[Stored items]

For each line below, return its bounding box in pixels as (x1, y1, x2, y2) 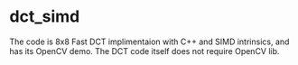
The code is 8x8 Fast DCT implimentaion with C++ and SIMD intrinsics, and (9, 36, 290, 47)
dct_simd (9, 6, 80, 27)
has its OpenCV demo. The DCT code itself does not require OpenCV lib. (9, 45, 280, 56)
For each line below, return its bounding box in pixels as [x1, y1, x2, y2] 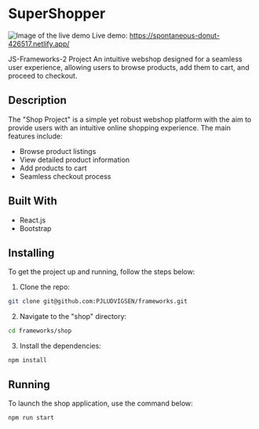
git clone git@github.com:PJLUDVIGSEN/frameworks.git [8, 298, 188, 306]
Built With [8, 194, 57, 208]
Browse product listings [19, 146, 97, 156]
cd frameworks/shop [8, 327, 72, 335]
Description [8, 93, 67, 107]
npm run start [8, 413, 55, 421]
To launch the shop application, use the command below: [8, 398, 194, 408]
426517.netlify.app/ [8, 38, 70, 48]

*What you will do:*
A faithful, word-for-word version of the records above is needed, with no images in it.

*Solution:*
For each line below, return its bounding box in pixels as (x1, y1, x2, y2) 
The code is 8x8 Fast DCT implimentaion with C++ and SIMD intrinsics, and (9, 36, 290, 47)
dct_simd (9, 6, 80, 27)
has its OpenCV demo. The DCT code itself does not require OpenCV lib. (9, 45, 280, 56)
For each line below, return its bounding box in pixels as [x1, y1, x2, y2] 
git clone git@github.com:PJLUDVIGSEN/frameworks.git [8, 298, 188, 306]
Built With [8, 194, 57, 208]
Browse product listings [19, 146, 97, 156]
cd frameworks/shop [8, 327, 72, 335]
Description [8, 93, 67, 107]
npm run start [8, 413, 55, 421]
To launch the shop application, use the command below: [8, 398, 194, 408]
426517.netlify.app/ [8, 38, 70, 48]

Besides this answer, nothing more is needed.